Megadonor pulls $400k annual gift after witnessing 'radical' faculty response to conservative speaker event

Megadonor Tom Lewis pulled his $400k annual donation over 'left-wing hostility.'

“The university is just intolerable of the voice from the right, and we learned that in spades when we put on this event with Charlie Kirk and Dennis Prager, and it just drove them crazy,” he said.

Editor’s Note: The original version of this article and headline has been updated to clarify the conflicting narratives of the university, and Lewis and Atkinson, as well as to include post-publication comments from the university surrounding its asserted sequence of events. The University of Arizona maintains that it was in fact Lewis’ choice to pull his donation that resulted in Atkinson’s dismissal.

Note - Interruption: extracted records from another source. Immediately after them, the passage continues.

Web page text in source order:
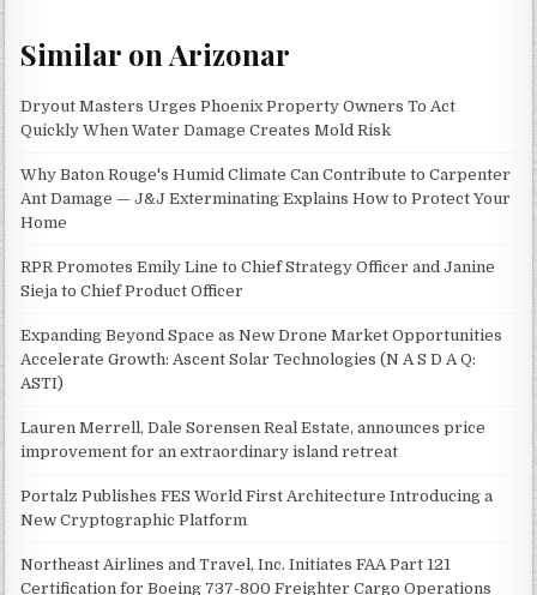
Similar on Arizonar
Dryout Masters Urges Phoenix Property Owners To Act
Quickly When Water Damage Creates Mold Risk
Why Baton Rouge's Humid Climate Can Contribute to Carpenter
Ant Damage — J&J Exterminating Explains How to Protect Your
Home
RPR Promotes Emily Line to Chief Strategy Officer and Janine
Sieja to Chief Product Officer
Expanding Beyond Space as New Drone Market Opportunities
Accelerate Growth: Ascent Solar Technologies (N A S D A Q:
ASTI)
Lauren Merrell, Dale Sorensen Real Estate, announces price
improvement for an extraordinary island retreat
Portalz Publishes FES World First Architecture Introducing a
New Cryptographic Platform
Northeast Airlines and Travel, Inc. Initiates FAA Part 121
Certification for Boeing 737-800 Freighter Cargo Operations
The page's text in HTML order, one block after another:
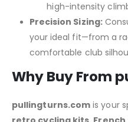
high-intensity
Precision Sizing:
your ideal fit—from a
comfortable club
Why Buy From
pullingturns.com is your

In June, Campus Reform reported that Ann Atkinson, a faculty member at Arizona State University was dismissed after controversy surrounding an event with conservative speakers. Now a major university donor is siding with the former staff member. 

Atkinson was the director of ASU’s T.W. Lewis Center for Personal Development, until soon after she helped facilitate an event through the center that included speakers such as Charlie Kirk and Dennis Prager. 

The event was met with outrage from faculty; and ultimately, the university made the decision to terminate the T.W. Lewis Center, as well as Atkinson’s position. 

[RELATED: Arizona State hosts race-based graduations]

Tom Lewis, the millionaire Arizona real estate developer and philanthropist after whom the T.W. Lewis Center was named, went on Fox News’  “The Ingraham Angle” on July 19 and announced that he would be pulling his donation from ASU, which is about $400,000 per year. 

In a statement to Campus Reform, ASU Media Relations & Strategic Communication Associate Vice President Jay Thorne stated that it was Lewis’ pulling of his donation that resulted in Atikinson’s dismissal.

”When the donor pulled his funding, which was his right, the funding for the Center in his name went away and along with it, the executive director position that paid $300,000 in salary and benefits – a position created by his donation,” said Thorne. “This dependent relationship between the funding source and the position was clearly outlined in Ms. Atinkison’s job offer letter of June 1, 2021.”

Ahead of the event, 39 of Arizona State’s 47 Honors College faculty members signed a letter to the dean condemning the event, referring to Kirk and Prager as “white nationalist provocateurs,” Atkinson wrote. 

When the event took place, Atkinson characterized it as a widely-attended “resounding success.”

While the university denies any censorship and affirms its commitment to free speech, Atkinson has asserted that ahead of the event in question, the school told her it would not be in the Lewis Center’s “best interest,” if the speakers were to make any political statements, which she “interpreted as a threat.”

”The event did happen, was supported and promoted by the university – and, yes, there was outrage from some faculty, which is their First Amendment right,” Thorne told Campus Reform, reiterating the university’s decision that the “center and executive director role went away when the donor’s money went away.”

Lewis explained on “The Ingraham Angle” that his reasoning behind the decision to pull his funds comes from what he perceives as blatant censorship from the university.

Lewis said that while he “had a great experience myself in college back in the early ‘70s,” he “finally just kind of had enough.”

“The university is just intolerable of the voice from the right, and we learned that in spades when we put on this event with Charlie Kirk and Dennis Prager, and it just drove them crazy,” he said. “Number one, they don’t want donors to meddle with the classroom, and they don’t want conservative speakers to speak on campus.” 

[RELATED: ASU professors awarded grant to study transgender athletes]

Lewis also spoke about “radical” faculty at colleges and universities, saying that a large number of them “don’t really want to teach.” 

Lewis also said that ASU faculty and administrators have redefined academic freedom from “faculty’s right to pursue truth in their discipline without opposition” to “do whatever they want, whenever they want, to whoever they want.”

Campus Reform contacted the media relations team at Arizona State University, as well as Tom Lewis. When originally contacted for comment, ASU media relations responded with a link to the school’s free speech webpage, which fills in the details from their perspective and highlights a commitment to free speech.

Mr. Lewis decided to discontinue funding that paid for more than $300,000 per year in salary and benefits costs for the executive director of the now-dissolved center,” reads the statement. “But the speaker series and classes that were created by the center will continue at ASU, and the faculty who delivered that content through the center will continue to do so.”